SYDTHEMAN: Don't Get On This Guy's Nerves

Each Wednesday, Rocks Off arbitrarily appoints one lucky local performer or group "Artist of the Week," bestowing upon them all the fame and grandeur such a lofty title implies. Know a band or artist that isn't awful? Email their particulars to sheaserrano@gmail.com.

syd lp aug17.jpg
This is SYDTHEMAN. (Or his record; his picture is on Page 2.) We accidentally stumbled across his music at a networking event about two weeks ago. And wow. He sings and he raps and he cusses, all to varying degrees of goodness.

As such, he made a record called Singin' Rappin' & Cussin'. It is just about excellent, with several parts of it - generally the parts where he lets loose his near pristine falsetto - scraping up against being transcendent. For certain, there aren't a lot of people who can combine even a semblance of musicality with commentary on the banality of John Everyman's day-to-day, but SYDTHEMAN does so fluidly and with (what appears to be) little struggle.

So we invited him to join the Artist of the Week family, asking him about things and more things. He gave answers and then more answers. Roll tide.

Rocks Off: First, tell everyone everything they need to know about Syd the Man in exactly six words.

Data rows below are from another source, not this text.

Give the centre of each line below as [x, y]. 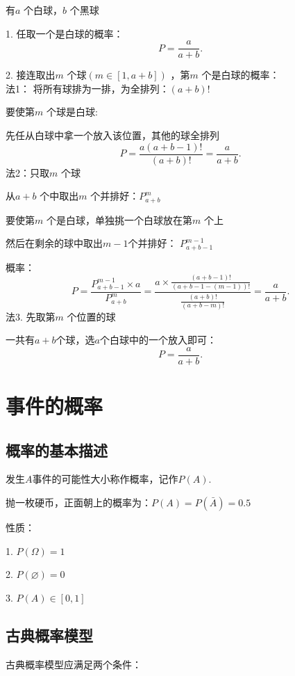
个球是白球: [72, 112]
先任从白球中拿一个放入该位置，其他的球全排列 [112, 135]
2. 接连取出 [31, 75]
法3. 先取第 [31, 316]
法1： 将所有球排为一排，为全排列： [87, 88]
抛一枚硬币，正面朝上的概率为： [78, 502]
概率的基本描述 [57, 450]
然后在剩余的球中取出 [54, 243]
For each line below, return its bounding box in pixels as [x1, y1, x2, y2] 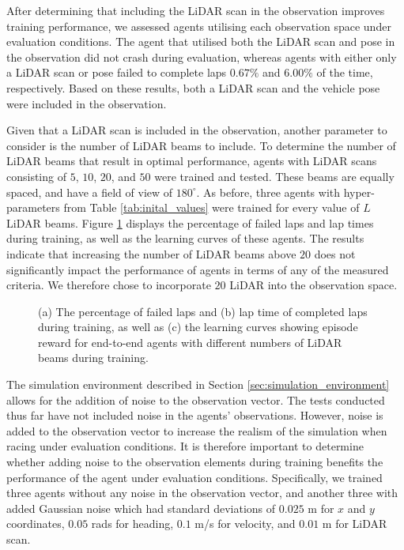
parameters [6, 199, 60, 216]
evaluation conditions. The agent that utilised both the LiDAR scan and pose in [6, 33, 395, 50]
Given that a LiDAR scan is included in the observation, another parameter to [6, 122, 387, 138]
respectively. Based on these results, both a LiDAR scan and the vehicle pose [6, 79, 380, 96]
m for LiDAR [322, 515, 387, 532]
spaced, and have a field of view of [6, 183, 173, 200]
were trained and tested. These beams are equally [154, 168, 395, 184]
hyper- [343, 183, 375, 200]
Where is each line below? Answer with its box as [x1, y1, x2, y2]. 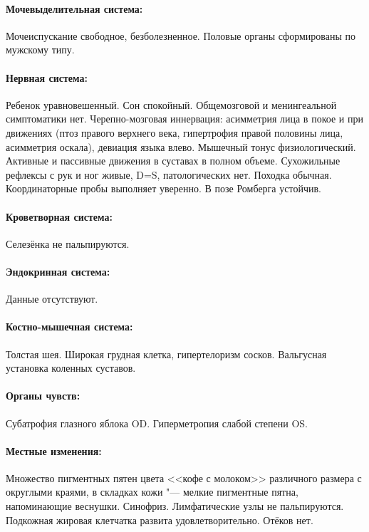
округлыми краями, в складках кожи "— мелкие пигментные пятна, [6, 484, 298, 499]
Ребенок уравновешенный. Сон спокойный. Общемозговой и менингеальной [6, 97, 337, 112]
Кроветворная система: [6, 209, 113, 224]
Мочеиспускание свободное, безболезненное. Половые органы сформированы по [6, 28, 356, 43]
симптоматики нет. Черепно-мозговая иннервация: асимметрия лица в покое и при [6, 111, 363, 126]
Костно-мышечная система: [6, 319, 133, 334]
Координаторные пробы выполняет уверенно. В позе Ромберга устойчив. [6, 181, 321, 196]
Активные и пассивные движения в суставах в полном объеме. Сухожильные [6, 153, 341, 168]
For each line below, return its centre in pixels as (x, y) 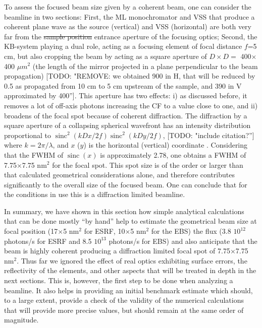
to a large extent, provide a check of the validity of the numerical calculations (124, 300)
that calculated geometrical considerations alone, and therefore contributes (119, 175)
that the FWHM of (34, 154)
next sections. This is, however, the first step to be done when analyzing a (119, 280)
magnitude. (21, 320)
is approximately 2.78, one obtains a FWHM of (173, 154)
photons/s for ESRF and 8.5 (48, 241)
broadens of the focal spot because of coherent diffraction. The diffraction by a (126, 115)
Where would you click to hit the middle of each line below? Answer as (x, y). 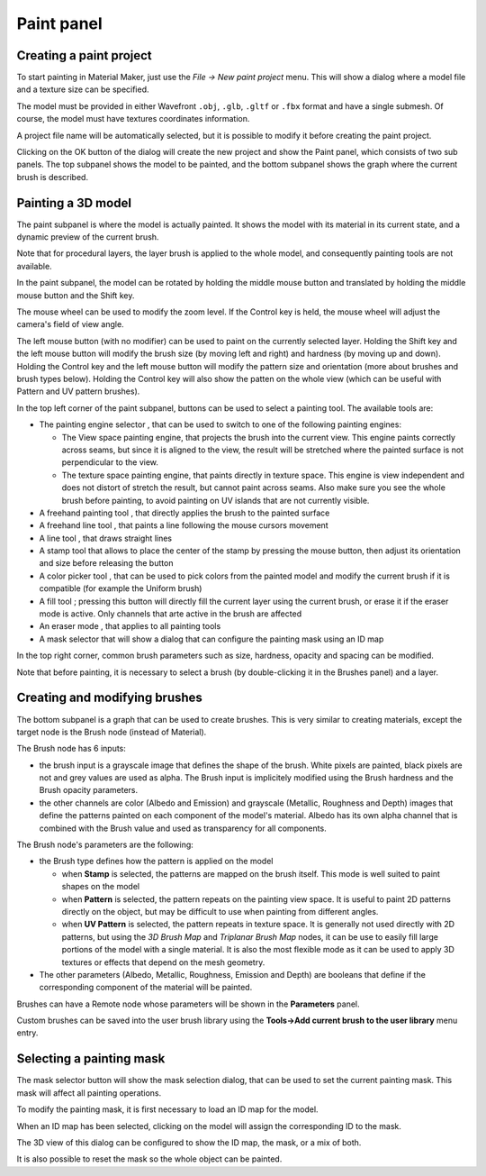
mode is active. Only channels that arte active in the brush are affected (170, 614)
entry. (27, 1033)
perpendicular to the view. (110, 462)
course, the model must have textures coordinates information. (133, 119)
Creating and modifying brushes (109, 698)
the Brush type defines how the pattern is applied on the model (156, 861)
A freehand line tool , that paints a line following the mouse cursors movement (184, 525)
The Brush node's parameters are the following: (105, 845)
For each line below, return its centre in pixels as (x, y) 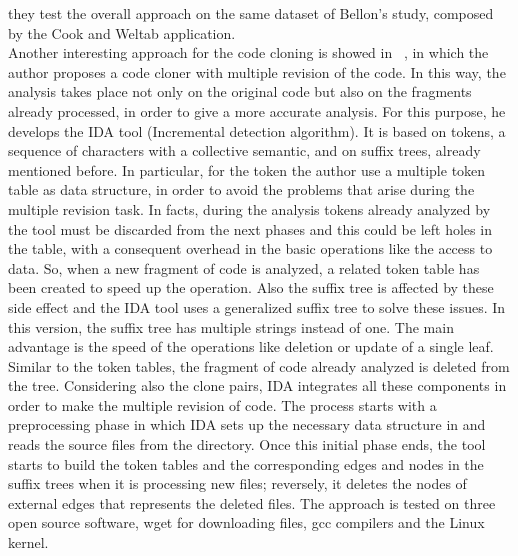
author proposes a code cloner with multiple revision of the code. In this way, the (257, 71)
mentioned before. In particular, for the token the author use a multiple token (247, 169)
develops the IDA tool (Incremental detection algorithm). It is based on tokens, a (257, 130)
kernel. (28, 542)
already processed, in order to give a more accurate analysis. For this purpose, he (257, 110)
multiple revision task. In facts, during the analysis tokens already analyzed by (249, 208)
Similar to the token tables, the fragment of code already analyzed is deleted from (259, 365)
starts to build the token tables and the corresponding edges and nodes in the (246, 463)

SYDTHEMAN: If I had to describe myself in six words, they would be: Creative, controversial, comical, demanding, trustworthy and misunderstood.


RO: Of course, the one song that immediately brought us to you was "On My Nerves." Can you talk a brief bit about how that song came to be.

SYDTHEMAN, "On My Nerves"

STM: The idea to rap about people getting on my nerves came from another local Houston rapper while we were both hanging out at a friend's house. I thought the idea was funny, but I had no interest in recording a song with that substance. Then, one day while in the shower, I began to make fun of the idea by singing the chorus that you hear on the recording.

I kept on singing the chorus over and over until I realized that this could be very catchy. So, I called my friend, William Thomas, and sang it for him. He immediately suggested that I record this song. The first version was recorded in 2006 with other local rap artists featured on the track. It wasn't until 2009 when I decided to re-record and re-produce the song featuring my older brother, J. Reed.